Its tempo. It slowed and slowed. The burn in my body, desperate for air.
To the beat of my heart’s slowing cadence, I tried to find my music on the wingspan of wild-crafted song, to call any siren in the sea nearby.
Find me. Save me.
Right as my vision faded, I heard it, a myriad of voices formed into a singular musical composition, resonating on rays of white light that rang proudly.
Oh child, how many times must I save you? The light engulfed me in a sphere of warmth. The ability to breathe returned, just as it had with the prayer beads.
A giant forefinger reached for the orb I was in, as if I was within a marble, and plucked me, bringing me up to its owner’s face.
I stared up in utter reverence, frozen in unthinkable fear and joy.
Guardian of the ocean. Holy Mother of the sea.
Nymphaea herself stared back at me. Holy shit, she was real.
Tendrils of white-gold hair danced above her head as she stared back at me through blinding white eyes like beams of starlight. It was as if she was made from starlight. She was glorious, and I could have looked upon her in awe for centuries.
But I was running out of time.
So, I thought in song—a minor mode with a slow, measured tempo. The notes played, and my fingers moved as I envisioned the music as it would fly from a virginal, like birds through the trees.
I need to stop Hylos. Please help me.
You wish to save your brother, she proclaimed, hearing me.

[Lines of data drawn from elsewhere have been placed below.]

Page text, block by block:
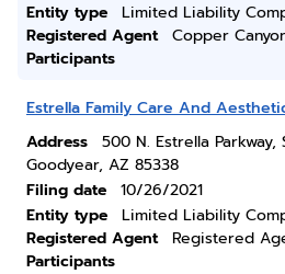
Entity type
Limited Liability
Registered Agent
Copper
Participants
Estrella Family Care And
Address
500 N. Estrella Parkway,
Goodyear, AZ 85338
Filing date
10/26/2021
Entity type
Limited Liability
Registered Agent
Registered
Participants

Thank the bloody Guard—well, thank her!
You also wish to save your people too. Her words echoed through her rhapsodic melody. But the only thing I may offer you, my child, is the gift of the sea. But with it comes sacrifice.
Her music blared as a dream unfolded before me, revealing a man with dark hair—it must have been Arlo—and myself walking through the countryside, hand in hand. A small red-headed child toddled in front of us.
The vision glittered in gold and green. The sun was setting, lighting that easy life ablaze, like Arlo’s warm eyes when they were on me below the sea. Resplendent and heart-shatteringly beautiful.
But it would be a life built on lies.
I was almost shocked at how easy it was to say, I forsake it all.
It was a beautiful dream. A lovely thought. But it was never meant for me.
As you wish, child. I shall make you in my image.
My body exploded into song, tearing me apart at the seams, eclipsing the sweet, simple melody of what the future could hold, a song of deep glory and strength replacing it.
Nymphaea’s song shifted, the tempo lifting and racing toward me, a war cry edged on the crown of her music.
No, I would never be a mother, nor a wife, nor no one at all.
That was not my fate. My people awaited a ruler.
It was as clear and bright as Nymphaea staring back at me in the sea.
That was my destiny. That was my birthright.
I would lift them past rags and cold, give them a brighter future in place of mine.
I would sacrifice the love of any man, even Arlo. Even my father. For Oakhaven.
Nymphaea’s sound charged louder, faster, toward me.
I answer not only your prayer, child, but that of Aegir, to take his power and gift it to you, daughter of Queen Clare, his soul-tied.
Drums warred, no longer flat but strong and proud as they barreled into me, the power of all the sea’s might with them.
I was not a forgotten, title-less princess. No. I was Elowyn Blackthorn. Destined to save my people and protect all that my father abandoned, including myself.
The incessant blows of song pushed me deeper and deeper into the sea until my back pressed against the silty sea floor.
The music blared at its pinnacle, remaking my heart and soul, blaring for my destiny, for that little girl abandoned by her father who had killed her mother.
Trumpeting for all the people left in the cold by that same man who swore to protect them.
Clamoring for the sirens in the sea, taken.
My eyes flew open. The surrounding water was mine to control, made of pure music, so I played it like the virginal—hard, fast, and with unshackled passion. The only way I knew how.
I propelled through the water, faster, faster, faster. The salt rushing past me shredded away my flesh, filing away the old and honing me anew.
In the distance, deep from within the earth’s soil, something stirred. Angrily rumbling like a bear’s growl. But I did not care. Whatever it was would wait.
Finally, I broke the water’s surface, reborn a siren.